What is your goal for training? If you are wanting to get stronger then you have to train with something heavy.


----------



## Xue Sheng (Dec 4, 2018)

Seeing as this is the JKD section...Bruce Lee did both...and then some

Look for
Bruce Lee The Art of Expressing the Human Body 

and

Bruce Lee's Fighting Method: The Complete Edition 

and

Chinese Gung Fu: The Philosophical Art of Self-Defense


----------



## MetalBoar (Dec 4, 2018)

I agree with the others, what are your goals? Do you have easy access to a reasonably well equipped gym? Personally I think weight training is almost always useful and becomes more and more valuable as you get older. If you're young and recover really quickly you can add some weight lifting with almost no risk of over training. As you get older I've found that strength gains are a lot easier to maintain than the adaptations the body makes to "cardio" and the research shows that it's extremely important if you want to stay functional when you're elderly. The other nice thing about weight lifting is that it's so easy to add to whatever else you're doing. You can do a really effective session with weights in a very short time if you've got a focused, well thought out routine and you just go do it.

Edit:
Looking at the title I just want to add that muscular definition is essentially a product of two thing; 1) how much muscle you have 2) how much fat is covering the muscle, so there's no reason you can't have both. In fact, if definition is your goal weight training is going to be a key ingredient to getting it as fast as possible.
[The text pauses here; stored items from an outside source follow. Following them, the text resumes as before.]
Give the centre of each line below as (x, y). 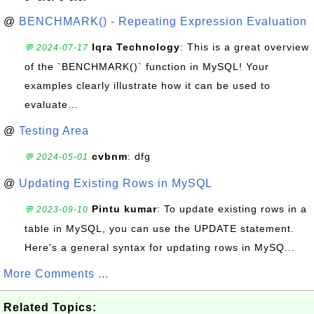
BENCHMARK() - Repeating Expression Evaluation (163, 21)
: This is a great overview (245, 47)
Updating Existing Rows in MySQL (116, 183)
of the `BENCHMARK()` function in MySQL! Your (147, 67)
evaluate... (52, 104)
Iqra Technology (136, 47)
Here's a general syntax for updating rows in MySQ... (160, 247)
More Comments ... (56, 274)

There are other factors, such as muscle belly length, that can impact how much muscle or how little fat you need to be carrying to have a lot of really super obvious definition but you can't control that part of the equation anyway.

Now, how lean you are becomes a _lot_ more important if you are interested in competition because every extra pound of unnecessary fat is one more pound you have to move around the ring (or Octagon, or whatever). If your sport has weight divisions this is even more important as it's going to be tough if you have to go up against someone who weighs what you do but carries 10 more pounds of muscle and commensurately less fat.


----------



## drop bear (Dec 4, 2018)

Both. And you cycle them.


----------



## Buka (Dec 4, 2018)

Welcome to Martial Talk, Alexa. 

You might want to read up on functional strength. Or you can go the old Billy Crystal route...


----------



## MetalBoar (Dec 4, 2018)

drop bear said:


> Both. And you cycle them.


I'm curious to know what your perspective on cycling them entails. 
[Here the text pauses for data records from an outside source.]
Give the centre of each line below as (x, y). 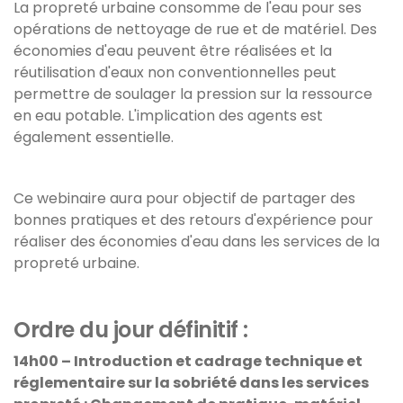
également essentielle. (95, 137)
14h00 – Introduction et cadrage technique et (188, 361)
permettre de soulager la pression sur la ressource (193, 94)
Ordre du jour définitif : (133, 330)
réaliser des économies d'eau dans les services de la (197, 242)
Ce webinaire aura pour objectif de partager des (184, 198)
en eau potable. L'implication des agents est (168, 116)
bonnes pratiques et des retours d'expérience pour (193, 220)

I know I read a study done on a Canadian hockey team that did extensive body composition testing. It found that, at the pro or near pro level of the team (don't remember the details), that when you looked at all the work on the ice with practice plus the games, the athletes actually lost muscle muscle faster if they tried to add weight training to the mix while hockey was in season because they were already in a state of over work (they already knew that they lost muscle during the hockey season without strength training). They determined that the optimal program was to put on as much muscle as possible off season and then do no strength training on season and do as much as they could to support recovery. I'm not sure how to apply this to MA training, though I guess I can see where I'd start if I was designing a training routine for pro or pro-am fighters. Most young people who aren't working at that level aren't particularly close to over training in my experience. 
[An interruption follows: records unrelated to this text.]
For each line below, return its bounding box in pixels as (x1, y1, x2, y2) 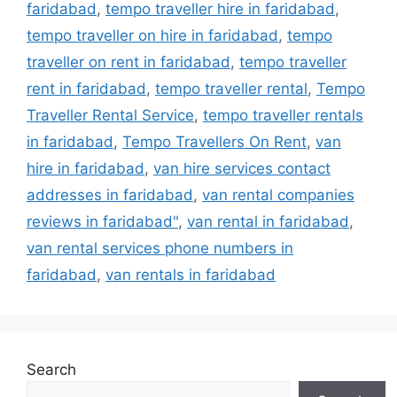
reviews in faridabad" (27, 212, 178, 230)
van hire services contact (153, 159, 331, 177)
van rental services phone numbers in (27, 238, 293, 257)
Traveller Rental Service (27, 105, 194, 124)
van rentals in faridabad (105, 265, 276, 284)
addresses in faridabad (27, 185, 193, 204)
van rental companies (202, 185, 354, 204)
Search (27, 360, 76, 378)
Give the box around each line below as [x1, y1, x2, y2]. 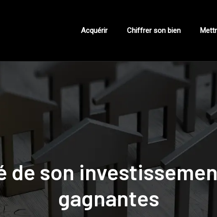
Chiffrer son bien [127, 26, 181, 35]
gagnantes [58, 185, 159, 211]
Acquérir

Or do you mean something else entirely?


----------



## drop bear (Dec 4, 2018)

MetalBoar said:


> I'm curious to know what your perspective on cycling them entails.
> 
> I know I read a study done on a Canadian hockey team that did extensive body composition testing. It found that, at the pro or near pro level of the team (don't remember the details), that when you looked at all the work on the ice with practice plus the games, the athletes actually lost muscle muscle faster if they tried to add weight training to the mix while hockey was in season because they were already in a state of over work (they already knew that they lost muscle during the hockey season without strength training). They determined that the optimal program was to put on as much muscle as possible off season and then do no strength training on season and do as much as they could to support recovery. I'm not sure how to apply this to MA training, though I guess I can see where I'd start if I was designing a training routine for pro or pro-am fighters. Most young people who aren't working at that level aren't particularly close to over training in my experience.
> 
> Or do you mean something else entirely?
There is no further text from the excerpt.